TASK TO COMPLETE
The answer is a stretch of the material below, returned exactly: the line containing "SE NOSSOS DETETIVES [55, 198, 172, 209]", the line containing "приложения простое и", and all lines between.

THE DATA
((

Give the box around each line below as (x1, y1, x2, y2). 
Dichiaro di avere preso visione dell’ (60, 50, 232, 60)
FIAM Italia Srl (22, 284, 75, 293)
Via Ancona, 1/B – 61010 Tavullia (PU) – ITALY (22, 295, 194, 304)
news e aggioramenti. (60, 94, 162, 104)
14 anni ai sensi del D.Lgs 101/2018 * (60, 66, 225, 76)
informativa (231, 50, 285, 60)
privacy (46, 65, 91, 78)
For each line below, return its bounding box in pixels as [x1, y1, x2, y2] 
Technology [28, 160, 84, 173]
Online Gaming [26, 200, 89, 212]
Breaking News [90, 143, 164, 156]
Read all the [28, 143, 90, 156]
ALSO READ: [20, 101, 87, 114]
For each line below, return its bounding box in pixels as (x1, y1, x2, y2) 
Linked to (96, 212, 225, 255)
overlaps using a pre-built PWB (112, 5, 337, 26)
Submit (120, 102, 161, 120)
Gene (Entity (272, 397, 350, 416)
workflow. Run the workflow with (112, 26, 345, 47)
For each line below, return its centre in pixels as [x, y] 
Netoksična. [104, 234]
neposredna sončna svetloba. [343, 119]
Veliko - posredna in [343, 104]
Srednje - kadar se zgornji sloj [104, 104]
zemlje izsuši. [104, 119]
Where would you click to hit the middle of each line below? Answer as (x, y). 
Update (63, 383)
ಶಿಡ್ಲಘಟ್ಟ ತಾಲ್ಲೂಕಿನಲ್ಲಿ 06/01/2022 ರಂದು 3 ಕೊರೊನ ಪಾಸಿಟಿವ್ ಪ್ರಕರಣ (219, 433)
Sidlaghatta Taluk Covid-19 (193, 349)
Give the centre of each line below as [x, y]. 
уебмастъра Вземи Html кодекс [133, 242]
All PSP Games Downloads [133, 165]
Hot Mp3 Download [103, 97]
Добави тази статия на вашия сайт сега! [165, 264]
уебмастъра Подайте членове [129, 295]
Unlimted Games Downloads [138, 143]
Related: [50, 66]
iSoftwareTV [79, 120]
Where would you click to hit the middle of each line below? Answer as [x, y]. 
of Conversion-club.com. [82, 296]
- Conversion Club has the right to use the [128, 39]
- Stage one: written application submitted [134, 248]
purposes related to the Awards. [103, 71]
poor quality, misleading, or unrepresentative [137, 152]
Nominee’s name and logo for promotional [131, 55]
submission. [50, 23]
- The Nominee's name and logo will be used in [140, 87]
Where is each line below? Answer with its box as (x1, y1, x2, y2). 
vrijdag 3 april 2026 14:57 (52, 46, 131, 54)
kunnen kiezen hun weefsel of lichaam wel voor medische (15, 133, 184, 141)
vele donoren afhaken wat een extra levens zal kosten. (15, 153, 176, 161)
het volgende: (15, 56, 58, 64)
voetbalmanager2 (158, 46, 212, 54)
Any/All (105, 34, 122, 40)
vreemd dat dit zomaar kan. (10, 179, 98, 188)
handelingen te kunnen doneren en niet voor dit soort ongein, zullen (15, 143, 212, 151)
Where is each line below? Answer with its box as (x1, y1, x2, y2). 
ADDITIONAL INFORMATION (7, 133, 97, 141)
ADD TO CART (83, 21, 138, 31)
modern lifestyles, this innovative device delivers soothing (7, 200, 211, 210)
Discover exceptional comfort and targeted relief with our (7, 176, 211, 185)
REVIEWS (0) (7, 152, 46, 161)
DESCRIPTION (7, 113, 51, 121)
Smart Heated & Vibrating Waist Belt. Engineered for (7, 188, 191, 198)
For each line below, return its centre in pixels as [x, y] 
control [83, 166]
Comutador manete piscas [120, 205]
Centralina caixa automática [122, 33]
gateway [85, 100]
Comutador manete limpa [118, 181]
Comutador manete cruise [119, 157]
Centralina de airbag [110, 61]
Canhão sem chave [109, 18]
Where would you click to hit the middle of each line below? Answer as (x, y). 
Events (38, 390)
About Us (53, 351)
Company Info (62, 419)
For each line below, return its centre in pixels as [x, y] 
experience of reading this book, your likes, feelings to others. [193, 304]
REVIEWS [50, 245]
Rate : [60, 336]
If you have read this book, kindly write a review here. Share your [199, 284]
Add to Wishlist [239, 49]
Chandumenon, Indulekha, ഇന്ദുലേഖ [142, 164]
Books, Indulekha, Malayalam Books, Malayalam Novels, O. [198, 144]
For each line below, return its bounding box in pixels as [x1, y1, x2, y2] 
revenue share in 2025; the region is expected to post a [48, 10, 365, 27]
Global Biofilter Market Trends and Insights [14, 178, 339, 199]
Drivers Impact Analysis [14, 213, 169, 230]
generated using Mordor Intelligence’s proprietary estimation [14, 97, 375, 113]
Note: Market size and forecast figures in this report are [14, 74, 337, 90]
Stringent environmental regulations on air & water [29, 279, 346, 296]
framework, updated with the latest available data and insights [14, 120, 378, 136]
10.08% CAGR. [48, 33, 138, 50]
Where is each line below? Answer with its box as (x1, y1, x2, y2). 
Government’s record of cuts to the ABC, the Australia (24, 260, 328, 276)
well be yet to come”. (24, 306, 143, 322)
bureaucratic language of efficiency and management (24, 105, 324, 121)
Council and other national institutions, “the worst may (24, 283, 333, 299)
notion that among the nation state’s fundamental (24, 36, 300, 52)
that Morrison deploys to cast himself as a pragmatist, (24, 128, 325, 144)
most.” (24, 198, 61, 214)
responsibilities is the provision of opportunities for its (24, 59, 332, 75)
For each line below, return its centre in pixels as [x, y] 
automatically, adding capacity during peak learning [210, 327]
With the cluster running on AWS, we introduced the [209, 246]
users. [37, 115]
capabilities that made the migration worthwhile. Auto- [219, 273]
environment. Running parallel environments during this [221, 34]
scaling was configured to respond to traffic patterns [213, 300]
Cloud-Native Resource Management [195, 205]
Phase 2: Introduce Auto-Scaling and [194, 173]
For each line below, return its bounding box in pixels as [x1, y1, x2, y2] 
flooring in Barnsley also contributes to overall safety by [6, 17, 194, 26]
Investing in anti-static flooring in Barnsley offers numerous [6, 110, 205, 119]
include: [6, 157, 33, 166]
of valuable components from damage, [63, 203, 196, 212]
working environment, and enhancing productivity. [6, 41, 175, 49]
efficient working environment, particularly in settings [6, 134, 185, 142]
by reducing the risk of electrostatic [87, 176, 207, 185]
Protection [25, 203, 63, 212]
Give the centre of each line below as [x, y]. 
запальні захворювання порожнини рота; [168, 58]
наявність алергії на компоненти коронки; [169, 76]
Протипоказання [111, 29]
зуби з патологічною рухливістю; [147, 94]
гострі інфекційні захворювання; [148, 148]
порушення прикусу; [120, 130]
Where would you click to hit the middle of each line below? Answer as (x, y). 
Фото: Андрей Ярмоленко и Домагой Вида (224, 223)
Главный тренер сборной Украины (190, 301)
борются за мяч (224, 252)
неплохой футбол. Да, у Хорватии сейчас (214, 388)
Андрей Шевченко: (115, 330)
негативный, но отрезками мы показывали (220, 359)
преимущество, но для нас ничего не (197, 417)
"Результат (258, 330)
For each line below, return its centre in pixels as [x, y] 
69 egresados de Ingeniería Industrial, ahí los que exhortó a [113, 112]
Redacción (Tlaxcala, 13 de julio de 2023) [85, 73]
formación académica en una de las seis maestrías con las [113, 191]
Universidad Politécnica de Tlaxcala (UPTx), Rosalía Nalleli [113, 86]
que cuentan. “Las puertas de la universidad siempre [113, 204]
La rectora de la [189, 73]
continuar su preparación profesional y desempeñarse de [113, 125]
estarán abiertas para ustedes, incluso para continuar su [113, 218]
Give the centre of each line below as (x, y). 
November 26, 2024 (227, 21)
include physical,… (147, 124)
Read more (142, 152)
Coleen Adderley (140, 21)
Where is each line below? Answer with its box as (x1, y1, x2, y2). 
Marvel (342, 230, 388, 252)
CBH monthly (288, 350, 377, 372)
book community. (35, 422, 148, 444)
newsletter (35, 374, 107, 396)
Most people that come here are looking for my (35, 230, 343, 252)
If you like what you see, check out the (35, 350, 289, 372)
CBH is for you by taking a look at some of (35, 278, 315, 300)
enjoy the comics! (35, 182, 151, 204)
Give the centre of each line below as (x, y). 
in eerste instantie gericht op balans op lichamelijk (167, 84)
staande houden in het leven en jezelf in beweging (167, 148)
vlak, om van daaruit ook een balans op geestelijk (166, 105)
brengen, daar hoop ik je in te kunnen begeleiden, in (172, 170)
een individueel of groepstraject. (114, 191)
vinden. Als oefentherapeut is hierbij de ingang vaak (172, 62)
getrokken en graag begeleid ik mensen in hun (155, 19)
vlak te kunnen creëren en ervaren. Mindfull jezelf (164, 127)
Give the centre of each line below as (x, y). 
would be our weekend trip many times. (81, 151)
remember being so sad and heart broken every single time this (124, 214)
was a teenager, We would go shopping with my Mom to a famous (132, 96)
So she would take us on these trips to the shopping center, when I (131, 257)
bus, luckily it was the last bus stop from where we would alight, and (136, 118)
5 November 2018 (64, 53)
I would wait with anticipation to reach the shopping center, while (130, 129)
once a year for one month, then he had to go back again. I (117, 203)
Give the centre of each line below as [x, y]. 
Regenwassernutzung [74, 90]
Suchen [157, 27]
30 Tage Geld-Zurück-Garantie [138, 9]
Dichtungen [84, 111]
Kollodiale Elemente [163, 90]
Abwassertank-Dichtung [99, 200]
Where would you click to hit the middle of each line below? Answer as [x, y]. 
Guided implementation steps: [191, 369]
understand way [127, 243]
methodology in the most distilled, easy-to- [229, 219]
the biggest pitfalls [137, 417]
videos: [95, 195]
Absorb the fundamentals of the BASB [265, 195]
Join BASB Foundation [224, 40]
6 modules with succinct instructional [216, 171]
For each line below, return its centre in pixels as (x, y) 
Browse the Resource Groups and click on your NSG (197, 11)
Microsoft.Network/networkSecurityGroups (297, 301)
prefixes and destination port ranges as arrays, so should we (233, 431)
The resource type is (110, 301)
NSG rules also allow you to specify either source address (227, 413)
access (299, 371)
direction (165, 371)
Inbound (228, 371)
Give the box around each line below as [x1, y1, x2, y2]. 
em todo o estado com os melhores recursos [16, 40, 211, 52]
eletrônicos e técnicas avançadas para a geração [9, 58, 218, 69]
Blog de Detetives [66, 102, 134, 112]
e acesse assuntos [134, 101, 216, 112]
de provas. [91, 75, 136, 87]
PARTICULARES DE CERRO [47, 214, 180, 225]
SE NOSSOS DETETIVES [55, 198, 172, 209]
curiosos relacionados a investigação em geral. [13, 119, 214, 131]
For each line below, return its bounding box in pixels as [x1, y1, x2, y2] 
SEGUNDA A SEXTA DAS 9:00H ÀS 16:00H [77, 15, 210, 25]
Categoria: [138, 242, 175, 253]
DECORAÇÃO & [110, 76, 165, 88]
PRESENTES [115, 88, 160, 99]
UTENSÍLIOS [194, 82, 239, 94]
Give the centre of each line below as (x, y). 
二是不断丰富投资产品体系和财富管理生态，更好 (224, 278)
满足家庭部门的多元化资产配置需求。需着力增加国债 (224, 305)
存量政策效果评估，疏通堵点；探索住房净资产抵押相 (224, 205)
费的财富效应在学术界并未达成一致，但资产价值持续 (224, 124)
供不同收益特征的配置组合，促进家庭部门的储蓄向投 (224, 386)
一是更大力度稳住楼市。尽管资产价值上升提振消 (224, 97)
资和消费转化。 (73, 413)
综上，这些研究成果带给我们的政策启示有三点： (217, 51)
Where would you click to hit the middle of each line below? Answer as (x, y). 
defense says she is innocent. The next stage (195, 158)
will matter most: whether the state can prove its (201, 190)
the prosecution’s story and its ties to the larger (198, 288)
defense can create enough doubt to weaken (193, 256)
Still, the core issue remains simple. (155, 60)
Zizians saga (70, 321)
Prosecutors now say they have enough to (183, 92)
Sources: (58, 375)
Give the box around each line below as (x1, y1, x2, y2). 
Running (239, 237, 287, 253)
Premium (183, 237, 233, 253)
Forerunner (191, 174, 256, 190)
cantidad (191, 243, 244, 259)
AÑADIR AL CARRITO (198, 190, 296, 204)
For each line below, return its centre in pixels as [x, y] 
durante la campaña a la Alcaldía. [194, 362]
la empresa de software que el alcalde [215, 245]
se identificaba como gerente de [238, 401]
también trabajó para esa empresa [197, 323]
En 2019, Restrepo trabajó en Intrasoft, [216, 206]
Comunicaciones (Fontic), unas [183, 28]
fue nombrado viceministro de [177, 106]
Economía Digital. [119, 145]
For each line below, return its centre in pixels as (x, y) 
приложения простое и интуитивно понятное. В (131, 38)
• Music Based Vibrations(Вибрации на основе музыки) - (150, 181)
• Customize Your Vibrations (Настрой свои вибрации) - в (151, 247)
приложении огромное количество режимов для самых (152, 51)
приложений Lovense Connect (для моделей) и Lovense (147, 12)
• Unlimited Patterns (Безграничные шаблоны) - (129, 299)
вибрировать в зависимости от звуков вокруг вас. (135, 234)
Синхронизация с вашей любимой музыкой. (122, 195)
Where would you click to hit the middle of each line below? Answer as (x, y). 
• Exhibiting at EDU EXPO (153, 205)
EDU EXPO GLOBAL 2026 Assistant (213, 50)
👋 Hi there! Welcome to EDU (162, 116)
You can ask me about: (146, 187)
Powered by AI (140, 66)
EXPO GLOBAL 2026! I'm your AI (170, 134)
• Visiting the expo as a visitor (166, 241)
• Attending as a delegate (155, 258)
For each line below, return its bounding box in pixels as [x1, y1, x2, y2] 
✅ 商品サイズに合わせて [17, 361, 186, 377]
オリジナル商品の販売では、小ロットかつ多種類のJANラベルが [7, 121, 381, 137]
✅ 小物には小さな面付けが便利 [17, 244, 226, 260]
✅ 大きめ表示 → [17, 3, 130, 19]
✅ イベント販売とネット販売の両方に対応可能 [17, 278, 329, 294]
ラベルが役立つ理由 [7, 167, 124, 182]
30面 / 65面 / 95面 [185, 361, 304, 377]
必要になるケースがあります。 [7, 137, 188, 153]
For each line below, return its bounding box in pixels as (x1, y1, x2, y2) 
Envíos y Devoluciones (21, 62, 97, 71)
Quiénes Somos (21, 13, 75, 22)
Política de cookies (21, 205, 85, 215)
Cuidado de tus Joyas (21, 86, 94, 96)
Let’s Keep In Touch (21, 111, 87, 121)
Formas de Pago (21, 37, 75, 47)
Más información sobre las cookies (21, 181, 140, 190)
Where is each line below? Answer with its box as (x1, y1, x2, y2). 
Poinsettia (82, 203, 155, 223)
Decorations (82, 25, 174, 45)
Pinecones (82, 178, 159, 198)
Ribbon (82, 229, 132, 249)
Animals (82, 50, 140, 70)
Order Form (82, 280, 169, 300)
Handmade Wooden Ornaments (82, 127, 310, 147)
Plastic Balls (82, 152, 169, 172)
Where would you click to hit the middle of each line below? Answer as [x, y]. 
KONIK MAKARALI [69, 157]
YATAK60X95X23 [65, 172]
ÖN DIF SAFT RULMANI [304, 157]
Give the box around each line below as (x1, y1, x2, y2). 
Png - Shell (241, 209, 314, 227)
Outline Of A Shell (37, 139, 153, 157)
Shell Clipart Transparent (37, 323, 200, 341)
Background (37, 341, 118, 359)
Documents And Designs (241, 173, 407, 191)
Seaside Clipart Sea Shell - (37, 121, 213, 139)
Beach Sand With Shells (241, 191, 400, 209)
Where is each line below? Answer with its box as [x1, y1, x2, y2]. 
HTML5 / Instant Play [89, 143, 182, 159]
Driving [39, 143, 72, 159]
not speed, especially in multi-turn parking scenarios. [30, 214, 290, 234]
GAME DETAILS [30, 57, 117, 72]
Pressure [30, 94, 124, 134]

))

RESULT OF THIS TASK
SE NOSSOS DETETIVES [55, 198, 172, 209]
curiosos relacionados a investigação em geral. [13, 119, 214, 131]
For each line below, return its bounding box in pixels as [x1, y1, x2, y2] 
SEGUNDA A SEXTA DAS 9:00H ÀS 16:00H [77, 15, 210, 25]
Categoria: [138, 242, 175, 253]
DECORAÇÃO & [110, 76, 165, 88]
PRESENTES [115, 88, 160, 99]
UTENSÍLIOS [194, 82, 239, 94]
Give the centre of each line below as (x, y). 
二是不断丰富投资产品体系和财富管理生态，更好 (224, 278)
满足家庭部门的多元化资产配置需求。需着力增加国债 (224, 305)
存量政策效果评估，疏通堵点；探索住房净资产抵押相 (224, 205)
费的财富效应在学术界并未达成一致，但资产价值持续 (224, 124)
供不同收益特征的配置组合，促进家庭部门的储蓄向投 (224, 386)
一是更大力度稳住楼市。尽管资产价值上升提振消 (224, 97)
资和消费转化。 (73, 413)
综上，这些研究成果带给我们的政策启示有三点： (217, 51)
Where would you click to hit the middle of each line below? Answer as (x, y). 
defense says she is innocent. The next stage (195, 158)
will matter most: whether the state can prove its (201, 190)
the prosecution’s story and its ties to the larger (198, 288)
defense can create enough doubt to weaken (193, 256)
Still, the core issue remains simple. (155, 60)
Zizians saga (70, 321)
Prosecutors now say they have enough to (183, 92)
Sources: (58, 375)
Give the box around each line below as (x1, y1, x2, y2). 
Running (239, 237, 287, 253)
Premium (183, 237, 233, 253)
Forerunner (191, 174, 256, 190)
cantidad (191, 243, 244, 259)
AÑADIR AL CARRITO (198, 190, 296, 204)
For each line below, return its centre in pixels as [x, y] 
durante la campaña a la Alcaldía. [194, 362]
la empresa de software que el alcalde [215, 245]
se identificaba como gerente de [238, 401]
también trabajó para esa empresa [197, 323]
En 2019, Restrepo trabajó en Intrasoft, [216, 206]
Comunicaciones (Fontic), unas [183, 28]
fue nombrado viceministro de [177, 106]
Economía Digital. [119, 145]
For each line below, return its centre in pixels as (x, y) 
приложения простое и интуитивно понятное. В (131, 38)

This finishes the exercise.